I have some common configuration information that needs to be used in node computation. How can I pass this common information to all nodes?
Hi @abbydev, welcome to Dask Discourse forum,
I’m not sure that writing in your title “I’m in a bit in a hurry, thank you.” will really help you getting an answer.
Moreover, your post is a little short and its hard to understand with so few words and without an example what you want to achieve. There could be several answers, using scatter, writing a WorkerPlugin, a preload script…
Hi @guillaumeeb Thank you very much for your reply! I just came into contact with dask not long ago, but I am deeply fascinated!
My requirement is: I have some public configurations that are used in distributed computing, The pseudo code is as follows:
import dask # Set global configuration options dask.config.set(some_option='value') def my_func(partition): # Use global configuration information in functions option_value = dask.config.get('some_option') # Do my thing here ... # Use map_partitions function and pass custom function result = df.map_partitions(my_func)

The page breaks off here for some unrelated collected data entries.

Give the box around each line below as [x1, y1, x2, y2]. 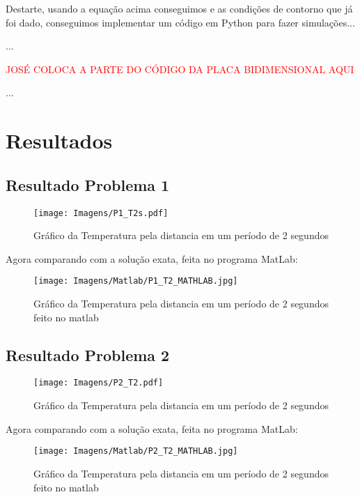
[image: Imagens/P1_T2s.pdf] [33, 208, 169, 218]
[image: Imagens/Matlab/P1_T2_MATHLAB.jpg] [33, 276, 238, 286]
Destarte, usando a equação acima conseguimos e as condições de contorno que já [6, 1, 353, 15]
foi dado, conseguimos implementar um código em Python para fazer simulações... [6, 15, 355, 29]
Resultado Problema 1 [6, 174, 170, 195]
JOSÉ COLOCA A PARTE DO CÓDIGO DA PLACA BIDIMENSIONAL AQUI [6, 61, 354, 76]
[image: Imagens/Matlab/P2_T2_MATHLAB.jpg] [33, 446, 238, 457]
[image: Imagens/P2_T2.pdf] [33, 378, 164, 388]
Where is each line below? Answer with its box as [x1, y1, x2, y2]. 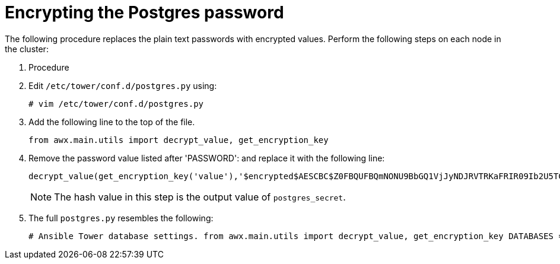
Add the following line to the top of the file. [28, 116, 195, 127]
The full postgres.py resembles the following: [28, 212, 214, 223]
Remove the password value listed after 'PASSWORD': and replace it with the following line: [28, 152, 385, 163]
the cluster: [5, 43, 49, 54]
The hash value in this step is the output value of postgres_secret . [54, 190, 346, 203]
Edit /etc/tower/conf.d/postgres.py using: [28, 80, 217, 91]
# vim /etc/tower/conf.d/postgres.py [28, 98, 204, 109]
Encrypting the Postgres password [5, 2, 284, 23]
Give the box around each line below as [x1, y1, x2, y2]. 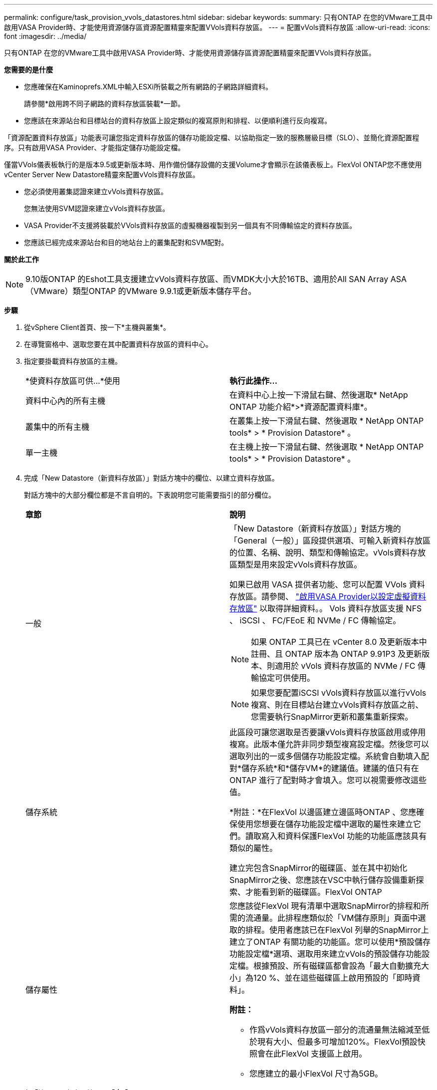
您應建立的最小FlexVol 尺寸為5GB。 [249, 1069, 383, 1079]
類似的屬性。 [229, 843, 278, 853]
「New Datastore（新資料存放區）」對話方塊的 [229, 524, 401, 534]
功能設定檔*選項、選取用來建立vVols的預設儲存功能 [229, 949, 422, 959]
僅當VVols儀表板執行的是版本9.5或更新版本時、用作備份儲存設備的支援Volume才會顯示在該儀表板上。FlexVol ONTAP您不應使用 [4, 160, 422, 169]
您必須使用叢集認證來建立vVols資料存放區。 [24, 187, 168, 196]
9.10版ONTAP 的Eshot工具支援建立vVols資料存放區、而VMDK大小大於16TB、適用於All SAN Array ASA [25, 274, 407, 284]
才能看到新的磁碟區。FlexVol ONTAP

In spark, if you need to pass some configuration or data to distributed computing nodes, you can use broadcast. Is the corresponding method of dask is scatter?
Using dask.config will work if you are using the Threaded scheduler.
If you are using a distributed cluster, then a good solution could be to use Variable.
A quick example:
x = Variable('some_option') x.set("A good option") def get_variable(): return Variable('some_option').get() client.submit(get_variable).result()
You can also use scatter, but then you’ll need to modify your function to take the scattered configuration object in argument.
There are several other options, like using
client.run to store some configuration on Worker, using WorkerPlugin, etc.
Okay, thank you very much for your reply. I will try it in different scenarios.